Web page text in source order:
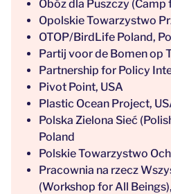
Obóz dla Puszczy (Camp
Opolskie Towarzystwo
OTOP/BirdLife Poland,
Partij voor de Bomen op
Partnership for Policy
Pivot Point, USA
Plastic Ocean Project,
Polska Zielona Sieć
Poland
Polskie Towarzystwo
Pracownia na rzecz
(Workshop for All
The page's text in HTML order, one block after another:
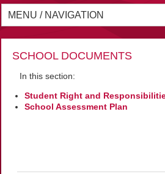
MENU / NAVIGATION
SCHOOL DOCUMENTS
In this section:
Student Right and
School Assessment Plan
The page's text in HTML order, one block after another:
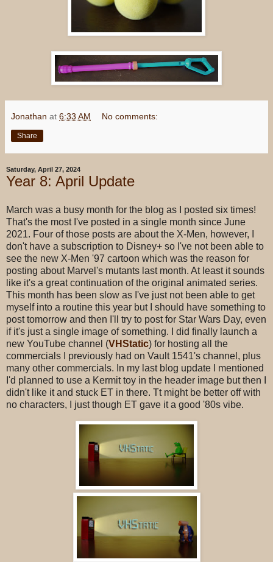
Jonathan at 6:33 AM No comments:
Share
Saturday, April 27, 2024
Year 8: April Update
March was a busy month for the blog as I posted six times!
That's the most I've posted in a single month since June
2021. Four of those posts are about the X-Men, however, I
don't have a subscription to Disney+ so I've not been able to
see the new X-Men '97 cartoon which was the reason for
posting about Marvel's mutants last month. At least it sounds
like it's a great continuation of the original animated series.
This month has been slow as I've just not been able to get
myself into a routine this year but I should have something to
post tomorrow and then I'll try to post for Star Wars Day, even
if it's just a single image of something. I did finally launch a
new YouTube channel (VHStatic) for hosting all the
commercials I previously had on Vault 1541's channel, plus
many other commercials. In my last blog update I mentioned
I'd planned to use a Kermit toy in the header image but then I
didn't like it and stuck ET in there. Tt might be better off with
no characters, I just though ET gave it a good '80s vibe.
════════
### EXERCISE PROMPT
Keeping every character as it is, restate the lines above that run from the line with "March was a" through the line with "don't have a", both included, and nothing else.

### RESULT FOR THIS EXERCISE
March was a busy month for the blog as I posted six times!
That's the most I've posted in a single month since June
2021. Four of those posts are about the X-Men, however, I
don't have a subscription to Disney+ so I've not been able to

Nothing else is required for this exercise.